記憶の仕事

— Bogdan Jensen、ベルリンの T4 記念碑でのストリートアート介入、2025年
記憶の仕事
Memorial は、尊厳、存在、歴史的抹消をめぐって継続する一群の仕事である。

その出発点には、一つの拒絶がある。官僚制、診断、暴力によって人間性を縮減された人々の消失を、文化的記憶の自然な過程であるかのように扱うことへの拒絶だ。彼らの消失は自然ではない。この記憶の仕事は、彼らを存在として、内的な生の中心として、倫理的、絵画的、歴史的な注意に値する主体として呼び戻す——官僚的暴力に抗して。作品が求めるのは同情でも罪悪感でもなく、 良心である。

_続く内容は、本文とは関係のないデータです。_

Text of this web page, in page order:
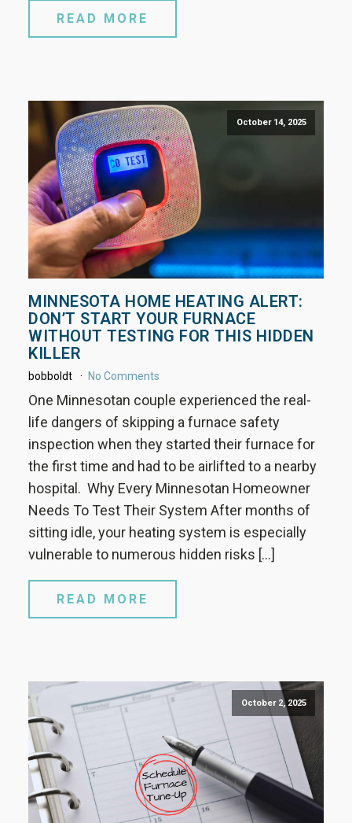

Memorial は「下からの歴史画」として働く。権力が自らを記憶するのではなく、消された者たちがこちらを見返す。確立された物語を再確認するのではなく、歴史と社会がつくる公式の「人間」の像から押し出された生が、再び現れる。

— Bogdan Jensen、ベルリンの T4 記念碑でのストリートアート介入
文化が単に忘れるだけでなく、誰を見えるものとするかを能動的に編成するところで、この仕事は必要になる。完全に消される生がある。一方で、制度、プロパガンダ、市場、受け継がれた価値の形式を通して、選択的に持ち上げられる生もある。その二つの力のあいだで、培われた無知が根を張る。不在は自然に見え始め、排除は当然のことに見え始める。
この記憶の仕事は、その編成に抗う。

したがって、その役割は記憶することだけでなく、訂正することでもある。官僚制が消したところに尊厳を戻す。生がカテゴリーへ平板化され、あるいはその暴力を守るためにつくられた複雑な言語のなかで失われたところに、空気、色彩、帰結を戻す。ここで美は装飾ではなく、非人間化への抵抗である。ここで沈黙は空虚ではなく、言葉を越えた証言である。

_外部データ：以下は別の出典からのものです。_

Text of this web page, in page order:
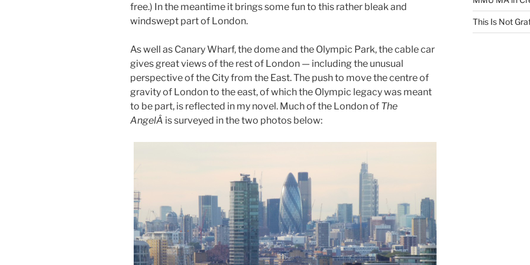
free.) In the meantime it brings some fun to this rather bleak and
windswept part of London.
As well as Canary Wharf, the dome and the Olympic Park, the cable car
gives great views of the rest of London — including the unusual
perspective of the City from the East. The push to move the centre of
gravity of London to the east, of which the Olympic legacy was meant
to be part, is reflected in my novel. Much of the London of The
AngelÂ is surveyed in the two photos below:
This Is Not
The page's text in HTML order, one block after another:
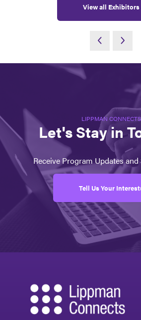
View all Exhibitors
LIPPMAN CONNECTS
Let's Stay in
Receive Program Updates
Tell Us Your
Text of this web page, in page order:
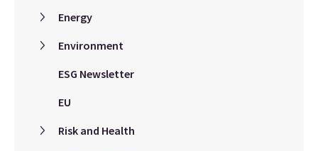
Energy
Environment
ESG Newsletter
EU
Risk and Health
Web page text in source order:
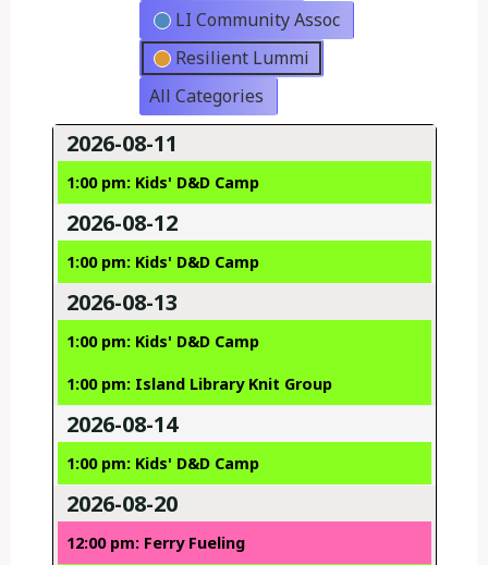
LI Community Assoc
Resilient Lummi
All Categories
2026-08-11
1:00 pm: Kids' D&D Camp
2026-08-12
1:00 pm: Kids' D&D Camp
2026-08-13
1:00 pm: Kids' D&D Camp
1:00 pm: Island Library Knit Group
2026-08-14
1:00 pm: Kids' D&D Camp
2026-08-20
12:00 pm: Ferry Fueling

この記憶の仕事は、絵画、素描、著述、歌、ストリート介入、展覧会という複数の形を横断する。それぞれの枝が、同じ領域へ異なる角度から近づく。肖像によって存在を戻す作品もあれば、公共空間を中断する作品もある。それらは共に、人間の像を歪めてきた力に抗し、社会が定めてきた「人間」の範囲を広げる。